On 8/17/2014 8:49 PM, Stathis Papaioannou wrote:


On Sunday, August 17, 2014, meekerdb <meeke...@verizon.net <mailto:meeke...@verizon.net>> wrote:

    On 8/16/2014 10:16 AM, Stathis Papaioannou wrote:


    On 16 August 2014 10:16, meekerdb <meeke...@verizon.net> wrote:
    > On 8/15/2014 4:34 PM, Stathis Papaioannou wrote:

    > > I think these sorts of considerations show that the physical states 
cannot
    > > be responsible for generating or affecting consciousness.
    >
    >
    > How do they show that?  I thought they only showed that CC and 
environmental
    > reference were necessary to consciousness.  Are you assuming that the
    > playback of a recording IS conscious?

    If it is true that a recording is conscious or the random states of a rock 
are
    conscious then I think that does imply that physical states are irrelevant 
to
    consciousness. But the argument goes that this irrelevance of physical 
states is
    absurd, so some restriction is imposed on what can be conscious in order to 
avoid
    the absurdity. One possible restriction is that consciousness only occurs 
if the
    computations are implemented relative to an environment, another is that the
    counterfactuals be present. But these are ad hoc restrictions, no better 
than
    saying that consciousness can only occur in a biological substrate.

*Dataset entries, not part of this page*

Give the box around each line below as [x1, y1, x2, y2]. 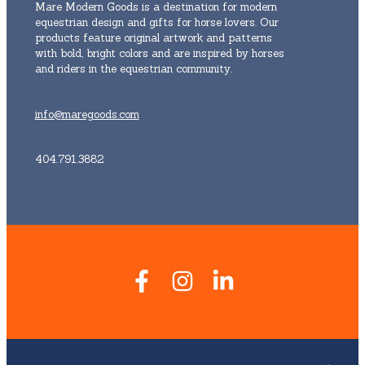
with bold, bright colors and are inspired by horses [34, 46, 284, 61]
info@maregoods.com [34, 107, 139, 121]
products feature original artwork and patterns [34, 31, 272, 46]
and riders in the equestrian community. [34, 62, 235, 77]
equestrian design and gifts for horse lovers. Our [34, 15, 279, 30]
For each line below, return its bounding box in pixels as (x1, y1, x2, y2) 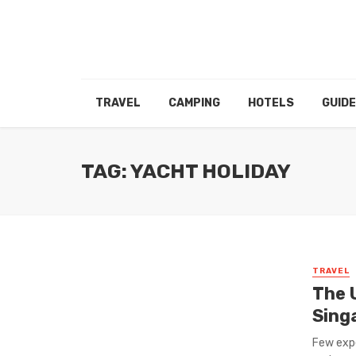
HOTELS (247, 96, 294, 110)
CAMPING (168, 96, 220, 110)
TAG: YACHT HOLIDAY (81, 159, 291, 184)
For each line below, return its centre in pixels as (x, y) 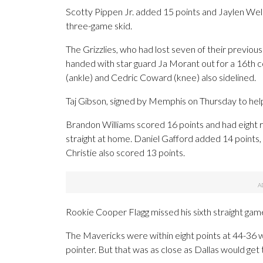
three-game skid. (99, 26)
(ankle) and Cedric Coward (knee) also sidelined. (161, 77)
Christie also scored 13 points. (125, 153)
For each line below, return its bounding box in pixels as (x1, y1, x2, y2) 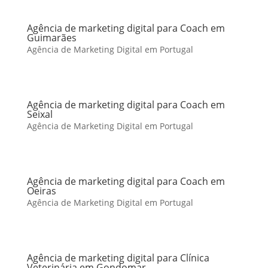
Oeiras (26, 184, 56, 197)
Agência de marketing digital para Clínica (26, 251, 209, 264)
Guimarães (26, 31, 77, 44)
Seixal (26, 108, 53, 121)
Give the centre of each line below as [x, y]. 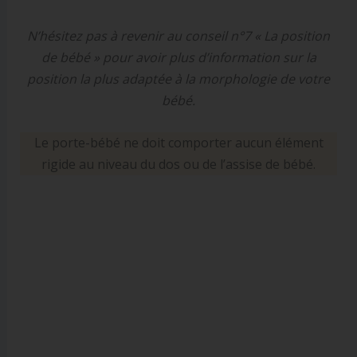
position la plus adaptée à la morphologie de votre [178, 78]
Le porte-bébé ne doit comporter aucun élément [178, 142]
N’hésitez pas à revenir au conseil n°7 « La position [178, 35]
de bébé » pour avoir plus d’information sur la [178, 57]
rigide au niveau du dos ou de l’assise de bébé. [178, 164]
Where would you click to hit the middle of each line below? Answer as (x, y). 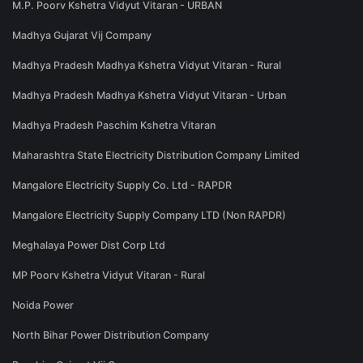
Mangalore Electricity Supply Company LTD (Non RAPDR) (149, 216)
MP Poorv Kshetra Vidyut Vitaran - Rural (109, 275)
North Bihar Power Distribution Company (111, 335)
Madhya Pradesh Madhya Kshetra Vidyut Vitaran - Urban (149, 96)
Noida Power (43, 305)
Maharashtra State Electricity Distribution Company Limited (156, 156)
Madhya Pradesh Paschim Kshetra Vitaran (114, 126)
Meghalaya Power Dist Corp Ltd (89, 246)
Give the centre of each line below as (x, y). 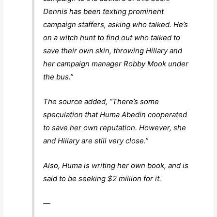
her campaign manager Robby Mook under (116, 63)
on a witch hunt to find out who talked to (112, 37)
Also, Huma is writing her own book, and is (116, 165)
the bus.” (58, 77)
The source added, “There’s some (101, 101)
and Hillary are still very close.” (96, 140)
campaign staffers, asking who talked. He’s (116, 24)
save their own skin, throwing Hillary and (113, 50)
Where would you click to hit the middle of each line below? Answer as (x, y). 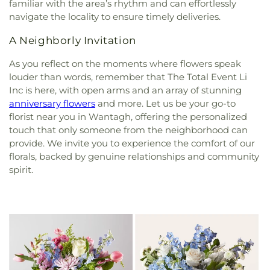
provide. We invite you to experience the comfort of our (132, 143)
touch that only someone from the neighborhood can (128, 130)
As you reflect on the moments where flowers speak (125, 64)
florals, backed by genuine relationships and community (134, 157)
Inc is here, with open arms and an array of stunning (125, 90)
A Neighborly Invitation (73, 41)
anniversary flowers (52, 104)
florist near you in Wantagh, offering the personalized (128, 117)
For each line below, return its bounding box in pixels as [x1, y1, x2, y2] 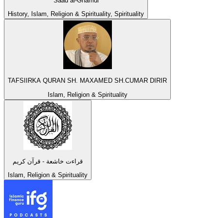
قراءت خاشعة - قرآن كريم [13, 158, 83, 165]
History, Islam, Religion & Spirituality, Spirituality [8, 10, 144, 18]
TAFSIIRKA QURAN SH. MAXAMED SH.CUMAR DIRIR [8, 77, 167, 85]

    > > The immediate objection to this is that physical changes in the brain 
*do*
    > > affect consciousness. But if physical states cannot be responsible for
    > > generating or affecting consciousness, there can be no evidence for a
    > > separate, fundamental physical world. What we are left with is the 
platonic
    > > reality in which all computations are realised and physical reality is a
    > > simulation. It is meaningless to ask if consciousness supervenes on the
    > > computations implemented on the simulated rock or the simulated 
recording.
    >
    >
    > It's not meaningless to ask if there must be simulated physics for the
    > simulated consciousness to supervene on.  Do you think you could be
    > conscious of a world with no physics?

    Both consciousness and physics supervene on the computations, which
    exist necessarily. Consciousness does not supervene on the physics.

    Yes, I agreed to that.  The question was can consciousness supervene on 
computations
    that do not instantiate any physics?  I think not.


I think that a sustained stream of consciousness will probably be part of a computation that instantiates physics - instantiates a whole universe complete with physics.

That's answering the converse question. So if the early universe was instantiated by a computation (a computation that instantiated physics) then you think that part of the early universe was a sustained stream of consciousness. How do you conceive of this consciousness' relation to the physics? For example might it be some structure in the inflaton field? Or do you think of it as separate from physical structures?

However, the point that I wanted to make was that if computation can instantiate consciousness then there is nothing to stop a recording, a Boltzmann Brain, a rock and so on from doing so; for these possibilities have been used as arguments against computationalism or to arbitrarily restrict computationalism.

Why is it arbitrary to say that a computation that is very simple, has not possible branchings for example, cannot be conscious while some more complex computation, one controlling an autonomous Mars Rover for example, may be? Do you agree with Bruno that consciousness is all-or-nothing?